Use of the Website is permitted only by individuals who can form legally binding contracts under applicable Law. Without limiting the foregoing, you must be at least 18 years old to become a Gig Provider. If you do not qualify, please do not submit an application to become a Gig Provider.

1. Definitions

Capitalized terms are defined as set forth below or elsewhere in the Agreement.

1.1 “Deliverables” means the deliverables specified in a Gig Request for delivery by a Gig Provider to Gigwalk.

1.2 “Gig Request” means a notice of a Gig provided by Gigwalk to one or more Gig Providers, which includes a description of the services to be provided by the Gig Providers and the associated Deliverables (the “Gig”), the date by which the Gig must be completed (the “Gig Completion Date”) and the fee associated with the Gig (the “Fee”). Once a Gig Provider has accepted a Gig Request pursuant to Section 2, the Gig Request will become a “Gig Engagement”.
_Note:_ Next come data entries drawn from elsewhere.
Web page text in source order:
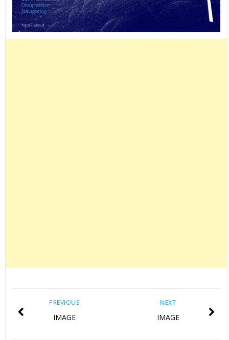
NEXT
IMAGE
PREVIOUS
IMAGE
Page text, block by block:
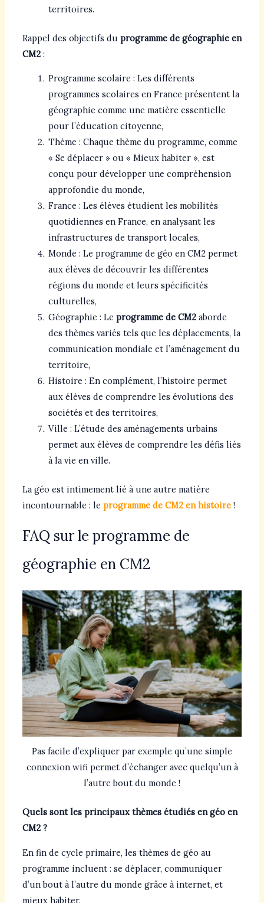
territoires.
Rappel des objectifs du programme de géographie en
CM2:
Programme scolaire : Les différents
programmes scolaires en France présentent la
géographie comme une matière essentielle
pour l’éducation citoyenne,
Thème : Chaque thème du programme, comme
« Se déplacer » ou « Mieux habiter », est
conçu pour développer une compréhension
approfondie du monde,
France : Les élèves étudient les mobilités
quotidiennes en France, en analysant les
infrastructures de transport locales,
Monde : Le programme de géo en CM2 permet
aux élèves de découvrir les différentes
régions du monde et leurs spécificités
culturelles,
Géographie : Le programme de CM2aborde
des thèmes variés tels que les déplacements, la
communication mondiale et l’aménagement du
territoire,
Histoire : En complément, l’histoire permet
aux élèves de comprendre les évolutions des
sociétés et des territoires,
Ville : L’étude des aménagements urbains
permet aux élèves de comprendre les défis liés
à la vie en ville.
La géo est intimement lié à une autre matière
incontournable : le programme de CM2 en histoire!
FAQ sur le programme de
géographie en CM2
Pas facile d’expliquer par exemple qu’une simple
connexion wifi permet d’échanger avec quelqu’un à
l’autre bout du monde !
Quels sont les principaux thèmes étudiés en géo en
CM2 ?
En fin de cycle primaire, les thèmes de géo au
programme incluent : se déplacer, communiquer
d’un bout à l’autre du monde grâce à internet, et
mieux habiter.
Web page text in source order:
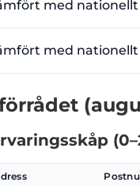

1.3 “Gigwalk Mobile Application” means the software used by Gigwalk in connection with the Service.

2. Gig Providers

By registering to become a Gig Provider and accepting a Gig Engagement, you agree to use your best efforts to perform the Gig such that the Deliverables are satisfactory to the Customers. Once a Gig Provider has accepted a Gig, the Gig Request will no longer be available for performance by other Gig Providers who received the Gig Request. By accepting a Gig Request, you are entering into a binding legal agreement with Gigwalk to provide the Deliverables for the Fee specified in the Gig Request. Do not accept a Gig Request unless you are sure that you understand what you are being asked to deliver.

3. Payment

Gigwalk shall pay the Fee, less any payment processing fees, for each Gig within fifteen (15) days after the Gigwalk Customer’s acceptance of the Deliverables associated with the Gig provided that the total amount due to you is at least $35 (the “Minimum”). Gigwalk will not pay you the Fee for a Gig if the Gigwalk Customer rejects the Deliverables associated with that Gig. For any month in which the total amount due to you is less than the Minimum, the balance will be carried over to the following month. Unless otherwise stated, all Fees are quoted in U.S. Dollars. You are responsible for paying all applicable taxes and for all expenses incurred by you in connection with performing the Gigs or otherwise performing your obligations under this Agreement. We may be obligated by law to obtain tax information from you. If we request tax information from you and you do not provide it, we may (in addition to any other rights or remedies available to us) withhold your Fees until you provide this information or otherwise satisfy us that you are not a person from whom we are required to obtain tax information.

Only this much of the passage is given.